## Supplied records
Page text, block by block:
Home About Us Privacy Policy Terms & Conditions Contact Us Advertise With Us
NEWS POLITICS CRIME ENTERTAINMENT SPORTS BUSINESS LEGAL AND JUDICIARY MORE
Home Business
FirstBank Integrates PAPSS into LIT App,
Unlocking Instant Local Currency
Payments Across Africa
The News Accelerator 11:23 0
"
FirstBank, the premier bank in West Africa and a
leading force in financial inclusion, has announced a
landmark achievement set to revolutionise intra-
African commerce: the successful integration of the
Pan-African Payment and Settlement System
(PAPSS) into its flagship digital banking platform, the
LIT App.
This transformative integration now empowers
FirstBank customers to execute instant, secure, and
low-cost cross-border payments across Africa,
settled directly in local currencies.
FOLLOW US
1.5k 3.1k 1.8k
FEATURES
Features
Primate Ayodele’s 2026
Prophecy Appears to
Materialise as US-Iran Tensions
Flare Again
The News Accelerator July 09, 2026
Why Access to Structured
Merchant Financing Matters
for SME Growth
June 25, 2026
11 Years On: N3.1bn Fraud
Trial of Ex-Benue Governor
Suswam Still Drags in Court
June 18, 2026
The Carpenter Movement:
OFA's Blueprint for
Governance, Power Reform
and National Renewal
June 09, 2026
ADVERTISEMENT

## Work required
The response must consist solely of the lines from the one with "Prophecy Appears to" through the end of the listing above, copied exactly; please include the first and the last.

## Result
Prophecy Appears to
Materialise as US-Iran Tensions
Flare Again
The News Accelerator July 09, 2026
Why Access to Structured
Merchant Financing Matters
for SME Growth
June 25, 2026
11 Years On: N3.1bn Fraud
Trial of Ex-Benue Governor
Suswam Still Drags in Court
June 18, 2026
The Carpenter Movement:
OFA's Blueprint for
Governance, Power Reform
and National Renewal
June 09, 2026
ADVERTISEMENT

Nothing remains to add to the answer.